The corporation built their own neighborhoods of homes, one given to each employee at no charge. They even provided the stores that their workers bought groceries and essentials from every day. This system was the start of much of the Waipahu we know now. Waikele, though. would remain strictly farm, covered in cane for almost the entire 20th Century.
Plantation Becomes Community
While Honolulu and much of Oahu modernized, with high-rises, freeways and shopping centers springing up in these years, Waikele’s lands remained in the same agricultural state. In 1995, though, economics finally put an end to the plantations, the cost of raising sugar in Hawaii becoming too high. This farmland wouldn’t be idle long.
Diminishing returns of recent years had prompted plans for this eventuality. So blueprints were already in place before the final harvest to change this area into something that was now in even greater demand than sugar. Real estate.
The sugar company’s backer, Amfac, immediately turned to the creation of a neighborhood on these heights above Waipahu that provided views of Pearl Harbor. Beginning the building with homes along Lumiau St, the whole project would take about a decade to complete.
These were not going to be the high-rise condos or paved over spaces that had become the norm to the east. This would be something different.
Once finished, the new Waikele would consist of 2937 homes contained within 12 townhome communities and 9 single family home subdivisions. With green spaces everywhere you look, the banyan trees lining the highway here and its utilities buried safely out of sight, it is a lush, open counterpoint to its makai neighbors.
All of this is centered around the Waikele Country Club, with greens and fairways that golfers love and many residents enjoy even more for the backdrop they give to their homes around the course.
The developers would add one more surprising, but ultimately very popular, element with the Outlet Mall that attracts busloads of tourists along with crowds of locals looking for a good bargain.
The Homes Of Waikele
Most Waikele homes are townhomes, their low-rise, Plantation-style designs intended to fit the open, local-rooted environment of the neighborhood. One standout is the Fairway Village at Waikele, which sits right on the golf course, providing both green views and quiet all around it. The units have larger spaces, too, making them even more attractive.
The Village On The Green is another, located beside the 2nd Green and its companion fairway as well as open parkland above its homes to increase the views and the openness of your environment. The homes here are distinguished by providing layouts to fit every need, from single story to split-level and full two story floor plans as well.
Though best known for these multi-unit residences, Waikele was seeded with excellent single family homes that are consistently in-demand. The Tropics is one of the best examples, a collection of two story homes that come in a staggering 20 different layouts with 2 to 4 bedrooms.

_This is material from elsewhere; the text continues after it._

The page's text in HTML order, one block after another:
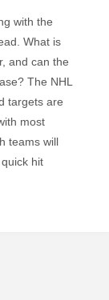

Residents live in a community encircled by Patsy Mink Park, open fairways of the golf course and the fields used by Waikele Elementary School for recreation. Beautiful to see in the day and peaceful every night.
The perks of this Master-Planned neighborhood are no accident. They are the result of a smart and well-executed vision that took advantage of the golden opportunity of these lands once covered in sugar cane.
Waikele lands provided over the centuries a key element to our Island’s society. First, with taro, a vitally important part of Hawaiian life. Then sugar, the engine of the economy for decades. It is only appropriate that they now hold something equally important to today’s Oahu, homes that remember our local values, a place centered around the eternal natural beauty of our Island.